In the production of a grain-oriented electrical steel sheet, carbon is an essential element for obtaining the required crystal texture in the intermediate product so as to preferentially promote {110}〈001〉 crystal orientation in the final product. Though this carbon must be included in the required amount in the early production stage, the carbon remaining in the final product increases the core loss. Accordingly, a primary recrystallization annealing is carried out in a wet hydrogen/nitrogen mixed atmosphere for decaburization. This primary recrystallization annealing is ordinarily called decaburization annealing. The concentration of the remaining carbon in the final product must be limited to less than 30 ppm.
Generally, the speed of the decarburizing reaction depends upon the reaction potential of the oxygen in the decarburization atmosphere. When the reaction potential of the oxygen becomes low, the decarburizing reaction slows down. On the other hand, the reaction oxygen potential can be increased to form an inner oxide layer, mainly composed of SiO₂, on the surface of the electrical steel sheet. At present, the conditions enabling both completion of decarburization and formation of an inner oxide layer within the decarburization period, yet that does not reduce productivity, have not yet been found.
Therefore, decarburized annealed steel sheets treated under normal conditions have inevitably included an inner oxide layer mainly composed of SiO₂. As mentioned above, if a coat of coarse and high purity alumina is applied to the decarburized steel sheet having the inner oxide layer, and given a final annealing, a grain-oriented electrical steel sheet having no oxide film on the surface can be obtained. However, the thus obtained steel sheet not only exhibits a mirror steel surface but also has precipitates present directly below the steel surface. These precipitates are clearly observed in the microscopic sectional view of the steel surface as shown in Fig. 3(a).

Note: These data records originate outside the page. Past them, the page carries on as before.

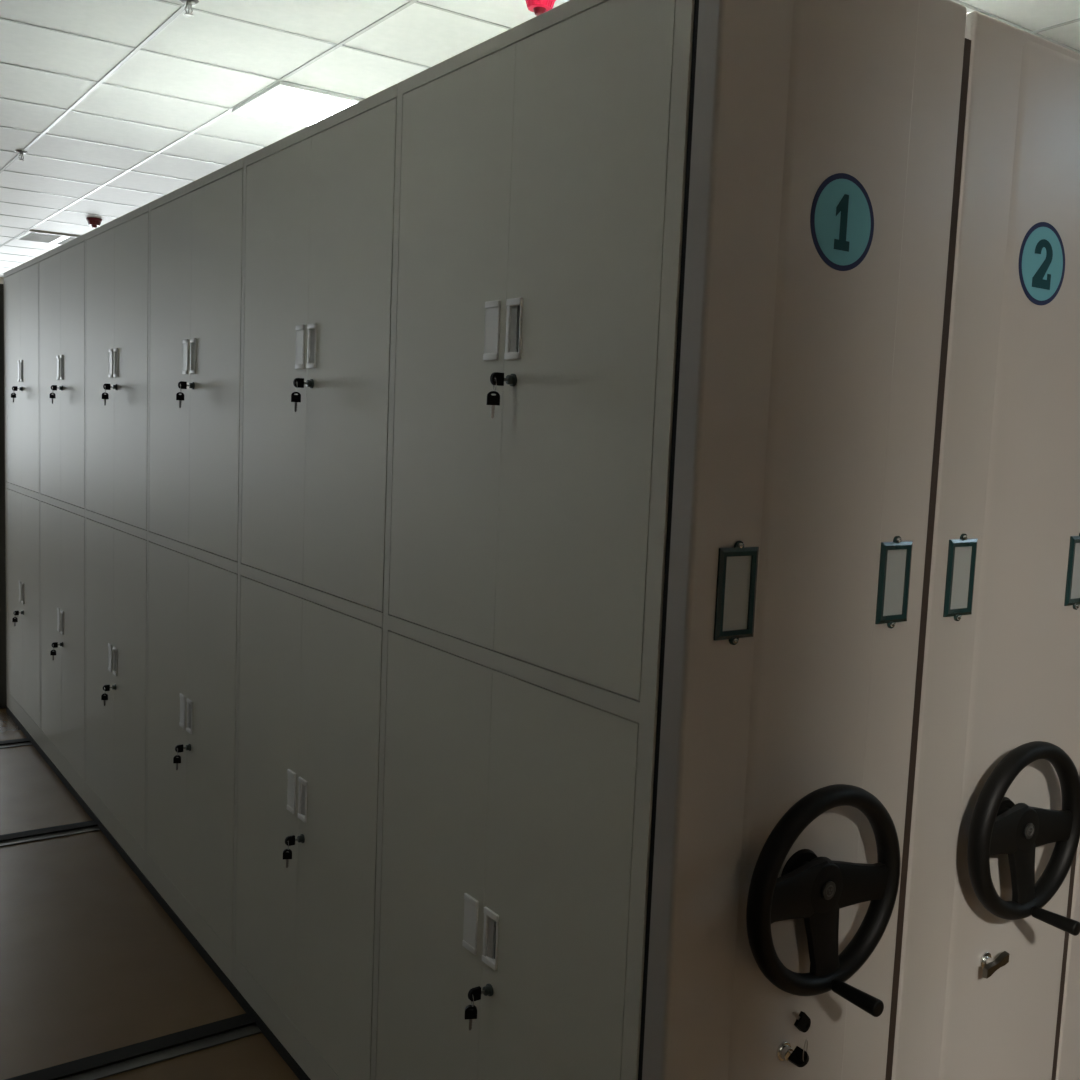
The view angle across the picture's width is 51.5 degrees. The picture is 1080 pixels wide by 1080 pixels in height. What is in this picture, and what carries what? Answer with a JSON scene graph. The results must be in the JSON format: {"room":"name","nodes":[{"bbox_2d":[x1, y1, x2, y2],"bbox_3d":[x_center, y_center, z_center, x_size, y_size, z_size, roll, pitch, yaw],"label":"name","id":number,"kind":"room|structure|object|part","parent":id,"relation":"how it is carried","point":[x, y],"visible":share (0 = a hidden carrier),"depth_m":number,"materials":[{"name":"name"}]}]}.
{"room":"archive storage room","nodes":[
{"label":"archive storage room","id":0,"kind":"room"},
{"bbox_2d":[0,709,298,1079],"bbox_3d":[-0.181,1.049,6.960,10.600,0.100,17.200,-2,7,-35],"label":"floor","id":1,"kind":"structure","parent":0,"point":[91,962],"depth_m":3.48,"materials":[{"name":"plastic"}]},
{"bbox_2d":[0,284,6,709],"bbox_3d":[-2.978,-0.223,6.214,0.115,2.352,0.090,-2,7,-35],"label":"post","id":2,"kind":"object","parent":1,"relation":"on","point":[3,689],"visible":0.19,"depth_m":6.20,"materials":[{"name":"black metal"}]},
{"bbox_2d":[0,738,31,748],"bbox_3d":[-2.968,1.035,5.429,4.280,0.010,0.103,-2,7,-35],"label":"rail","id":3,"kind":"object","parent":1,"relation":"on","point":[24,741],"visible":0.02,"depth_m":5.64,"materials":[{"name":"black metal"}]},
{"bbox_2d":[0,820,99,846],"bbox_3d":[-2.189,1.180,4.323,4.280,0.010,0.103,-2,7,-35],"label":"rail","id":4,"kind":"object","parent":1,"relation":"on","point":[87,826],"visible":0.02,"depth_m":4.47,"materials":[{"name":"black metal"}]},
{"bbox_2d":[5,1013,261,1079],"bbox_3d":[-1.177,1.368,2.884,4.280,0.010,0.103,-2,7,-35],"label":"rail","id":5,"kind":"object","parent":1,"relation":"on","point":[152,1051],"visible":0.41,"depth_m":2.98,"materials":[{"name":"black metal"}]},
{"bbox_2d":[3,0,970,1079],"bbox_3d":[-1.086,0.044,3.972,0.610,2.428,5.641,-2,7,-35],"label":"shelving cabinet","id":6,"kind":"object","parent":1,"relation":"on","point":[590,705],"visible":1,"depth_m":1.98,"materials":[{"name":"grey metal"}]},
{"bbox_3d":[-2.749,-0.835,5.854,0.018,1.086,0.434,-2,7,-35],"label":"door","id":7,"kind":"part","parent":6,"relation":"part of","materials":[{"name":"beige paint"}]},
{"bbox_3d":[-2.795,0.299,5.969,0.018,1.122,0.434,-2,7,-35],"label":"door","id":8,"kind":"part","parent":6,"relation":"part of","materials":[{"name":"beige paint"}]},
{"bbox_2d":[11,386,18,401],"bbox_3d":[-2.641,-0.733,5.635,0.042,0.082,0.022,-2,7,-35],"label":"keys","id":9,"kind":"object","parent":6,"relation":"attached to","point":[14,388],"visible":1,"depth_m":5.63,"materials":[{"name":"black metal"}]},
{"bbox_2d":[12,611,20,625],"bbox_3d":[-2.688,0.404,5.750,0.042,0.082,0.022,-2,7,-35],"label":"keys","id":10,"kind":"object","parent":6,"relation":"attached to","point":[14,620],"visible":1,"depth_m":5.75,"materials":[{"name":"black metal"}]},
{"bbox_3d":[-2.652,-0.861,5.703,0.015,0.107,0.046,-2,7,-35],"label":"door handle","id":11,"kind":"part","parent":6,"relation":"part of","materials":[{"name":"silver metal"}]},
{"bbox_3d":[-2.695,0.266,5.820,0.018,0.087,0.041,-2,7,-35],"label":"handle plate","id":12,"kind":"part","parent":6,"relation":"part of","materials":[{"name":"silver metal"}]},
{"bbox_3d":[-2.611,-0.853,5.644,0.015,0.107,0.046,-2,7,-35],"label":"door handle","id":13,"kind":"part","parent":6,"relation":"part of","materials":[{"name":"silver metal"}]},
{"bbox_3d":[-2.438,-0.195,5.903,0.552,2.402,0.898,-2,7,-35],"label":"cabinet frame","id":14,"kind":"part","parent":6,"relation":"part of","materials":[{"name":"beige paint"}]},
{"bbox_3d":[-2.657,0.274,5.759,0.015,0.107,0.046,-2,7,-35],"label":"door handle","id":15,"kind":"part","parent":6,"relation":"part of","materials":[{"name":"silver metal"}]},
{"bbox_3d":[-2.500,-0.789,5.500,0.018,1.086,0.434,-2,7,-35],"label":"door","id":16,"kind":"part","parent":6,"relation":"part of","materials":[{"name":"beige paint"}]},
{"bbox_3d":[-2.546,0.345,5.615,0.018,1.122,0.434,-2,7,-35],"label":"door","id":17,"kind":"part","parent":6,"relation":"part of","materials":[{"name":"beige paint"}]},
{"bbox_3d":[-2.234,-0.740,5.122,0.018,1.086,0.434,-2,7,-35],"label":"door","id":18,"kind":"part","parent":6,"relation":"part of","materials":[{"name":"beige paint"}]},
{"bbox_3d":[-2.280,0.395,5.237,0.018,1.122,0.434,-2,7,-35],"label":"door","id":19,"kind":"part","parent":6,"relation":"part of","materials":[{"name":"beige paint"}]},
{"bbox_2d":[50,385,58,403],"bbox_3d":[-2.126,-0.637,4.903,0.042,0.082,0.022,-2,7,-35],"label":"keys","id":20,"kind":"object","parent":6,"relation":"attached to","point":[53,387],"visible":1,"depth_m":4.90,"materials":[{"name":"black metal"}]},
{"bbox_2d":[50,642,59,659],"bbox_3d":[-2.173,0.500,5.019,0.042,0.082,0.022,-2,7,-35],"label":"keys","id":21,"kind":"object","parent":6,"relation":"attached to","point":[54,644],"visible":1,"depth_m":5.01,"materials":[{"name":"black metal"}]},
{"bbox_3d":[-2.134,-0.765,4.973,0.018,0.087,0.041,-2,7,-35],"label":"handle plate","id":22,"kind":"part","parent":6,"relation":"part of","materials":[{"name":"silver metal"}]},
{"bbox_3d":[-2.137,-0.765,4.971,0.015,0.107,0.046,-2,7,-35],"label":"door handle","id":23,"kind":"part","parent":6,"relation":"part of","materials":[{"name":"silver metal"}]},
{"bbox_3d":[-2.180,0.362,5.088,0.018,0.087,0.041,-2,7,-35],"label":"handle plate","id":24,"kind":"part","parent":6,"relation":"part of","materials":[{"name":"silver metal"}]},
{"bbox_3d":[-2.183,0.362,5.085,0.015,0.107,0.046,-2,7,-35],"label":"door handle","id":25,"kind":"part","parent":6,"relation":"part of","materials":[{"name":"silver metal"}]},
{"bbox_3d":[-2.095,-0.758,4.912,0.015,0.107,0.046,-2,7,-35],"label":"door handle","id":26,"kind":"part","parent":6,"relation":"part of","materials":[{"name":"silver metal"}]},
{"bbox_3d":[-1.923,-0.099,5.171,0.552,2.402,0.898,-2,7,-35],"label":"cabinet frame","id":27,"kind":"part","parent":6,"relation":"part of","materials":[{"name":"beige paint"}]},
{"bbox_3d":[-2.142,0.369,5.027,0.015,0.107,0.046,-2,7,-35],"label":"door handle","id":28,"kind":"part","parent":6,"relation":"part of","materials":[{"name":"silver metal"}]},
{"bbox_3d":[-1.985,-0.693,4.768,0.018,1.086,0.434,-2,7,-35],"label":"door","id":29,"kind":"part","parent":6,"relation":"part of","materials":[{"name":"beige paint"}]},
{"bbox_3d":[-2.031,0.441,4.883,0.018,1.122,0.434,-2,7,-35],"label":"door","id":30,"kind":"part","parent":6,"relation":"part of","materials":[{"name":"beige paint"}]},
{"bbox_3d":[-1.719,-0.644,4.390,0.018,1.086,0.434,-2,7,-35],"label":"door","id":31,"kind":"part","parent":6,"relation":"part of","materials":[{"name":"beige paint"}]},
{"bbox_3d":[-1.765,0.491,4.505,0.018,1.122,0.434,-2,7,-35],"label":"door","id":32,"kind":"part","parent":6,"relation":"part of","materials":[{"name":"beige paint"}]},
{"bbox_2d":[101,685,111,705],"bbox_3d":[-1.658,0.595,4.287,0.042,0.082,0.022,-2,7,-35],"label":"keys","id":33,"kind":"object","parent":6,"relation":"attached to","point":[104,696],"visible":1,"depth_m":4.28,"materials":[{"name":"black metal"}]},
{"bbox_2d":[102,384,112,404],"bbox_3d":[-1.611,-0.542,4.171,0.042,0.082,0.022,-2,7,-35],"label":"keys","id":34,"kind":"object","parent":6,"relation":"attached to","point":[105,386],"visible":1,"depth_m":4.17,"materials":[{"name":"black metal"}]},
{"bbox_3d":[-1.665,0.457,4.356,0.018,0.087,0.041,-2,7,-35],"label":"handle plate","id":35,"kind":"part","parent":6,"relation":"part of","materials":[{"name":"silver metal"}]},
{"bbox_3d":[-1.668,0.458,4.354,0.015,0.107,0.046,-2,7,-35],"label":"door handle","id":36,"kind":"part","parent":6,"relation":"part of","materials":[{"name":"silver metal"}]},
{"bbox_3d":[-1.619,-0.670,4.242,0.018,0.087,0.041,-2,7,-35],"label":"handle plate","id":37,"kind":"part","parent":6,"relation":"part of","materials":[{"name":"silver metal"}]},
{"bbox_3d":[-1.622,-0.670,4.239,0.015,0.107,0.046,-2,7,-35],"label":"door handle","id":38,"kind":"part","parent":6,"relation":"part of","materials":[{"name":"silver metal"}]},
{"bbox_3d":[-1.627,0.465,4.295,0.015,0.107,0.046,-2,7,-35],"label":"door handle","id":39,"kind":"part","parent":6,"relation":"part of","materials":[{"name":"silver metal"}]},
{"bbox_3d":[-1.580,-0.662,4.180,0.015,0.107,0.046,-2,7,-35],"label":"door handle","id":40,"kind":"part","parent":6,"relation":"part of","materials":[{"name":"silver metal"}]},
{"bbox_2d":[115,352,116,373],"bbox_3d":[-1.582,-0.663,4.190,0.017,0.087,0.020,-2,7,-35],"label":"handle","id":41,"kind":"object","parent":6,"relation":"on","point":[115,352],"depth_m":4.19,"materials":[{"name":"silver metal"}]},
{"bbox_3d":[-1.408,-0.003,4.439,0.552,2.402,0.898,-2,7,-35],"label":"cabinet frame","id":42,"kind":"part","parent":6,"relation":"part of","materials":[{"name":"beige paint"}]},
{"bbox_3d":[-1.516,0.537,4.152,0.018,1.122,0.434,-2,7,-35],"label":"door","id":43,"kind":"part","parent":6,"relation":"part of","materials":[{"name":"beige paint"}]},
{"bbox_3d":[-1.470,-0.598,4.036,0.018,1.086,0.434,-2,7,-35],"label":"door","id":44,"kind":"part","parent":6,"relation":"part of","materials":[{"name":"beige paint"}]},
{"bbox_3d":[-1.250,0.586,3.774,0.018,1.122,0.434,-2,7,-35],"label":"door","id":45,"kind":"part","parent":6,"relation":"part of","materials":[{"name":"beige paint"}]},
{"bbox_3d":[-1.204,-0.548,3.658,0.018,1.086,0.434,-2,7,-35],"label":"door","id":46,"kind":"part","parent":6,"relation":"part of","materials":[{"name":"beige paint"}]},
{"bbox_2d":[173,744,185,769],"bbox_3d":[-1.143,0.691,3.555,0.042,0.082,0.022,-2,7,-35],"label":"keys","id":47,"kind":"object","parent":6,"relation":"attached to","point":[179,748],"visible":1,"depth_m":3.55,"materials":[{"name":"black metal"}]},
{"bbox_3d":[-1.150,0.553,3.624,0.018,0.087,0.041,-2,7,-35],"label":"handle plate","id":48,"kind":"part","parent":6,"relation":"part of","materials":[{"name":"silver metal"}]},
{"bbox_3d":[-1.153,0.553,3.622,0.015,0.107,0.046,-2,7,-35],"label":"door handle","id":49,"kind":"part","parent":6,"relation":"part of","materials":[{"name":"silver metal"}]},
{"bbox_2d":[176,381,188,407],"bbox_3d":[-1.096,-0.446,3.439,0.042,0.082,0.022,-2,7,-35],"label":"keys","id":50,"kind":"object","parent":6,"relation":"attached to","point":[182,385],"visible":1,"depth_m":3.43,"materials":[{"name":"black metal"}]},
{"bbox_3d":[-1.104,-0.574,3.510,0.018,0.087,0.041,-2,7,-35],"label":"handle plate","id":51,"kind":"part","parent":6,"relation":"part of","materials":[{"name":"silver metal"}]},
{"bbox_3d":[-1.107,-0.574,3.507,0.015,0.107,0.046,-2,7,-35],"label":"door handle","id":52,"kind":"part","parent":6,"relation":"part of","materials":[{"name":"silver metal"}]},
{"bbox_3d":[-1.112,0.561,3.563,0.015,0.107,0.046,-2,7,-35],"label":"door handle","id":53,"kind":"part","parent":6,"relation":"part of","materials":[{"name":"silver metal"}]},
{"bbox_2d":[189,704,190,728],"bbox_3d":[-1.113,0.560,3.573,0.017,0.087,0.020,-2,7,-35],"label":"handle","id":54,"kind":"object","parent":6,"relation":"on","point":[189,704],"depth_m":3.57,"materials":[{"name":"silver metal"}]},
{"bbox_3d":[-1.065,-0.566,3.449,0.015,0.107,0.046,-2,7,-35],"label":"door handle","id":55,"kind":"part","parent":6,"relation":"part of","materials":[{"name":"silver metal"}]},
{"bbox_2d":[192,343,194,369],"bbox_3d":[-1.067,-0.567,3.458,0.017,0.087,0.020,-2,7,-35],"label":"handle","id":56,"kind":"object","parent":6,"relation":"on","point":[193,344],"depth_m":3.45,"materials":[{"name":"silver metal"}]},
{"bbox_3d":[-0.893,0.092,3.708,0.552,2.402,0.898,-2,7,-35],"label":"cabinet frame","id":57,"kind":"part","parent":6,"relation":"part of","materials":[{"name":"beige paint"}]},
{"bbox_3d":[-1.001,0.633,3.420,0.018,1.122,0.434,-2,7,-35],"label":"door","id":58,"kind":"part","parent":6,"relation":"part of","materials":[{"name":"beige paint"}]},
{"bbox_3d":[-0.955,-0.502,3.304,0.018,1.086,0.434,-2,7,-35],"label":"door","id":59,"kind":"part","parent":6,"relation":"part of","materials":[{"name":"beige paint"}]},
{"bbox_3d":[-0.735,0.682,3.042,0.018,1.122,0.434,-2,7,-35],"label":"door","id":60,"kind":"part","parent":6,"relation":"part of","materials":[{"name":"beige paint"}]},
{"bbox_3d":[-0.688,-0.452,2.926,0.018,1.086,0.434,-2,7,-35],"label":"door","id":61,"kind":"part","parent":6,"relation":"part of","materials":[{"name":"beige paint"}]},
{"bbox_2d":[283,835,297,867],"bbox_3d":[-0.628,0.787,2.823,0.042,0.082,0.022,-2,7,-35],"label":"keys","id":62,"kind":"object","parent":6,"relation":"attached to","point":[291,840],"visible":1,"depth_m":2.82,"materials":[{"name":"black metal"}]},
{"bbox_3d":[-0.635,0.649,2.893,0.018,0.087,0.041,-2,7,-35],"label":"handle plate","id":63,"kind":"part","parent":6,"relation":"part of","materials":[{"name":"silver metal"}]},
{"bbox_3d":[-0.638,0.649,2.890,0.015,0.107,0.046,-2,7,-35],"label":"door handle","id":64,"kind":"part","parent":6,"relation":"part of","materials":[{"name":"silver metal"}]},
{"bbox_2d":[291,378,306,411],"bbox_3d":[-0.581,-0.350,2.707,0.042,0.082,0.022,-2,7,-35],"label":"keys","id":65,"kind":"object","parent":6,"relation":"attached to","point":[298,382],"visible":1,"depth_m":2.70,"materials":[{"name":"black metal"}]},
{"bbox_3d":[-0.589,-0.478,2.778,0.018,0.087,0.041,-2,7,-35],"label":"handle plate","id":66,"kind":"part","parent":6,"relation":"part of","materials":[{"name":"silver metal"}]},
{"bbox_3d":[-0.592,-0.478,2.775,0.015,0.107,0.046,-2,7,-35],"label":"door handle","id":67,"kind":"part","parent":6,"relation":"part of","materials":[{"name":"silver metal"}]},
{"bbox_3d":[-0.597,0.657,2.832,0.015,0.107,0.046,-2,7,-35],"label":"door handle","id":68,"kind":"part","parent":6,"relation":"part of","materials":[{"name":"silver metal"}]},
{"bbox_2d":[301,784,305,814],"bbox_3d":[-0.598,0.655,2.841,0.017,0.087,0.020,-2,7,-35],"label":"handle","id":69,"kind":"object","parent":6,"relation":"on","point":[303,788],"depth_m":2.84,"materials":[{"name":"silver metal"}]},
{"bbox_3d":[-0.550,-0.471,2.717,0.015,0.107,0.046,-2,7,-35],"label":"door handle","id":70,"kind":"part","parent":6,"relation":"part of","materials":[{"name":"silver metal"}]},
{"bbox_2d":[310,329,314,362],"bbox_3d":[-0.552,-0.472,2.727,0.017,0.087,0.020,-2,7,-35],"label":"handle","id":71,"kind":"object","parent":6,"relation":"on","point":[312,331],"depth_m":2.72,"materials":[{"name":"silver metal"}]},
{"bbox_3d":[-0.378,0.188,2.976,0.552,2.402,0.898,-2,7,-35],"label":"cabinet frame","id":72,"kind":"part","parent":6,"relation":"part of","materials":[{"name":"beige paint"}]},
{"bbox_3d":[-0.486,0.728,2.688,0.018,1.122,0.434,-2,7,-35],"label":"door","id":73,"kind":"part","parent":6,"relation":"part of","materials":[{"name":"beige paint"}]},
{"bbox_3d":[-0.440,-0.406,2.573,0.018,1.086,0.434,-2,7,-35],"label":"door","id":74,"kind":"part","parent":6,"relation":"part of","materials":[{"name":"beige paint"}]},
{"bbox_3d":[-0.224,0.777,2.316,0.018,1.122,0.420,-2,7,-35],"label":"door","id":75,"kind":"part","parent":6,"relation":"part of","materials":[{"name":"beige paint"}]},
{"bbox_3d":[-0.177,-0.357,2.200,0.018,1.086,0.420,-2,7,-35],"label":"door","id":76,"kind":"part","parent":6,"relation":"part of","materials":[{"name":"beige paint"}]},
{"bbox_3d":[-0.128,0.743,2.172,0.018,0.087,0.041,-2,7,-35],"label":"handle plate","id":77,"kind":"part","parent":6,"relation":"part of","materials":[{"name":"silver metal"}]},
{"bbox_3d":[-0.131,0.743,2.170,0.015,0.107,0.046,-2,7,-35],"label":"door handle","id":78,"kind":"part","parent":6,"relation":"part of","materials":[{"name":"silver metal"}]},
{"bbox_2d":[464,986,484,1029],"bbox_3d":[-0.121,0.881,2.103,0.042,0.082,0.022,-2,7,-35],"label":"keys","id":79,"kind":"object","parent":6,"relation":"attached to","point":[474,994],"visible":1,"depth_m":2.10,"materials":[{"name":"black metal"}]},
{"bbox_3d":[-0.090,0.751,2.111,0.015,0.107,0.046,-2,7,-35],"label":"door handle","id":80,"kind":"part","parent":6,"relation":"part of","materials":[{"name":"silver metal"}]},
{"bbox_3d":[-0.082,-0.384,2.058,0.018,0.087,0.041,-2,7,-35],"label":"handle plate","id":81,"kind":"part","parent":6,"relation":"part of","materials":[{"name":"silver metal"}]},
{"bbox_2d":[487,916,495,958],"bbox_3d":[-0.091,0.750,2.121,0.017,0.087,0.020,-2,7,-35],"label":"handle","id":82,"kind":"object","parent":6,"relation":"on","point":[491,923],"depth_m":2.12,"materials":[{"name":"silver metal"}]},
{"bbox_3d":[-0.085,-0.384,2.055,0.015,0.107,0.046,-2,7,-35],"label":"door handle","id":83,"kind":"part","parent":6,"relation":"part of","materials":[{"name":"silver metal"}]},
{"bbox_2d":[486,372,507,418],"bbox_3d":[-0.074,-0.256,1.987,0.042,0.082,0.022,-2,7,-35],"label":"keys","id":84,"kind":"object","parent":6,"relation":"attached to","point":[496,378],"visible":1,"depth_m":1.98,"materials":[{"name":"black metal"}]},
{"bbox_3d":[-0.043,-0.377,1.997,0.015,0.107,0.046,-2,7,-35],"label":"door handle","id":85,"kind":"part","parent":6,"relation":"part of","materials":[{"name":"silver metal"}]},
{"bbox_2d":[510,305,518,351],"bbox_3d":[-0.045,-0.378,2.006,0.017,0.087,0.020,-2,7,-35],"label":"handle","id":86,"kind":"object","parent":6,"relation":"on","point":[514,309],"depth_m":2.00,"materials":[{"name":"silver metal"}]},
{"bbox_3d":[0.139,0.284,2.241,0.552,2.402,0.905,-2,7,-35],"label":"cabinet frame","id":87,"kind":"part","parent":6,"relation":"part of","materials":[{"name":"beige paint"}]},
{"bbox_3d":[0.017,0.822,1.974,0.018,1.122,0.420,-2,7,-35],"label":"door","id":88,"kind":"part","parent":6,"relation":"part of","materials":[{"name":"beige paint"}]},
{"bbox_3d":[0.063,-0.313,1.858,0.018,1.086,0.420,-2,7,-35],"label":"door","id":89,"kind":"part","parent":6,"relation":"part of","materials":[{"name":"beige paint"}]},
{"bbox_2d":[788,1011,810,1066],"bbox_3d":[0.430,0.814,1.834,0.037,0.089,0.037,-2,7,-35],"label":"keys","id":90,"kind":"object","parent":6,"relation":"attached to","point":[799,1057],"visible":1,"depth_m":1.83,"materials":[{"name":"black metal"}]},
{"bbox_3d":[0.424,0.309,1.838,0.556,2.398,0.053,-2,7,-35],"label":"panel","id":91,"kind":"part","parent":6,"relation":"part of","materials":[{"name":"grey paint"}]},
{"bbox_2d":[891,11,1079,1079],"bbox_3d":[-0.602,0.030,4.311,0.575,2.428,5.638,-2,7,-35],"label":"shelving cabinet","id":92,"kind":"object","parent":1,"relation":"on","point":[988,924],"visible":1,"depth_m":2.07,"materials":[{"name":"beige metal"}]},
{"bbox_3d":[0.882,0.823,2.165,0.070,0.037,0.010,-2,7,-35],"label":"turn knob","id":93,"kind":"part","parent":92,"relation":"part of","materials":[{"name":"silver metal"}]},
{"bbox_2d":[1056,839,1079,1079],"bbox_3d":[-0.178,0.007,4.708,0.575,2.428,5.474,-2,7,-35],"label":"shelving cabinet","id":94,"kind":"object","parent":1,"relation":"on","point":[1068,1061],"visible":0.02,"depth_m":2.41,"materials":[{"name":"beige metal"}]},
{"bbox_2d":[0,0,1079,276],"bbox_3d":[-0.048,-2.176,6.632,10.600,0.100,17.200,-2,7,-35],"label":"ceiling","id":95,"kind":"structure","parent":0,"point":[418,34],"depth_m":4.74,"materials":[{"name":"tile"}]},
{"bbox_2d":[15,150,27,160],"bbox_3d":[-2.965,-2.195,6.396,0.068,0.053,0.068,-2,7,-35],"label":"sprinkler","id":96,"kind":"object","parent":95,"relation":"attached to","point":[20,152],"visible":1,"depth_m":6.39,"materials":[{"name":"grey metal"}]},
{"bbox_2d":[15,230,78,244],"bbox_3d":[-4.141,-2.593,9.642,0.594,0.016,0.594,-2,7,-35],"label":"air vent","id":97,"kind":"object","parent":95,"relation":"in","point":[30,235],"visible":0.62,"depth_m":9.55,"materials":[{"name":"white metal"}]},
{"bbox_2d":[86,217,101,227],"bbox_3d":[-3.415,-2.426,8.570,0.116,0.070,0.116,-2,7,-35],"label":"smoke detector","id":98,"kind":"object","parent":95,"relation":"attached to","point":[94,222],"visible":0.99,"depth_m":8.53,"materials":[{"name":"red plastic"}]},
{"bbox_2d":[180,0,198,16],"bbox_3d":[-1.237,-1.874,3.940,0.068,0.053,0.068,-2,7,-35],"label":"sprinkler","id":99,"kind":"object","parent":95,"relation":"attached to","point":[189,3],"visible":1,"depth_m":3.93,"materials":[{"name":"grey metal"}]},
{"bbox_2d":[232,81,362,126],"bbox_3d":[-1.051,-2.018,5.252,0.594,0.016,0.594,-2,7,-35],"label":"recessed light","id":100,"kind":"object","parent":95,"relation":"in","point":[285,102],"visible":0.65,"depth_m":5.17,"materials":[{"name":"white plastic"}]},
{"bbox_2d":[243,87,356,123],"bbox_3d":[-1.050,-2.025,5.251,0.550,0.003,0.550,-2,7,-35],"label":"diffuser","id":101,"kind":"object","parent":100,"relation":"attached to","point":[291,105],"depth_m":5.17,"materials":[{"name":"white plastic"}]},
{"bbox_2d":[0,0,1079,267],"bbox_3d":[-0.050,-2.125,6.637,10.600,0.005,17.200,-2,7,-35],"label":"grid","id":102,"kind":"structure","parent":95,"relation":"attached to","point":[181,9],"depth_m":4.81,"materials":[{"name":"grey metal"}]},
{"bbox_2d":[525,0,555,15],"bbox_3d":[0.000,-1.795,3.745,0.116,0.070,0.116,-2,7,-35],"label":"smoke detector","id":103,"kind":"object","parent":95,"relation":"attached to","point":[538,7],"visible":0.91,"depth_m":3.73,"materials":[{"name":"red plastic"}]}
]}

The chemical configuration of these precipitates formed directly below the steel surface depends upon whether or not sol Al is contained in the steel sheet prior to the final annealing. When sol Al is contained in the steel sheet prior to the final annealing, it is observed by X-ray diffraction (CuKα) microscopy that the formed precipitate is mainly composed of mullite (3Al₂O₃•2SiO₂). On the other hand, when sol Al is not contained in the steel sheet prior to the final annealing, observation of the residue by infrared spectroscopy shows that the formed precipitate is mainly composed of SiO₂.
Since the amount of the precipitate formed directly below the steel surface increases with rise of the dew point during the decarburization annealing, the origin of the SiO₂ contained among these precipitates is thought to be the inner oxide layer containing SiO₂ formed during the decarburization annealing. On the other hand, the origin of the Al₂O₃ contained among the precipitates is assumed to be the sol Al contained in the steel sheet for controlling the secondary recrystallization, and to be the alumina used as an annealing separator. This is because the precipitates are not exposed on the steel surface. From the above described facts, it will be understood that the SiO₂ inner oxide layer formed during the decarburization annealing remains directly below the steel surface, so that this SiO₂ is not reduced by the reducing atmosphere during the final annealing. Especially, when sol Al is contained in the steel sheet, this sol Al reacts with the SiO₂ and forms mullite directly below the steel surface. Since these precipitates are present inside the steel sheet, they are not reduced under the condition of the reducing atmosphere at a high temperature in the latter half of the final annealing. If these precipitates are not present at the steel surface, atomic diffusion is vigorously promoted so that the formation of a mirror finish is accelerated. On the other hand, if these precipitates are present directly below the steel surface, the promotion of atomic diffusion is prevented so that the formation of a mirror finish is also prevented during the final annealing.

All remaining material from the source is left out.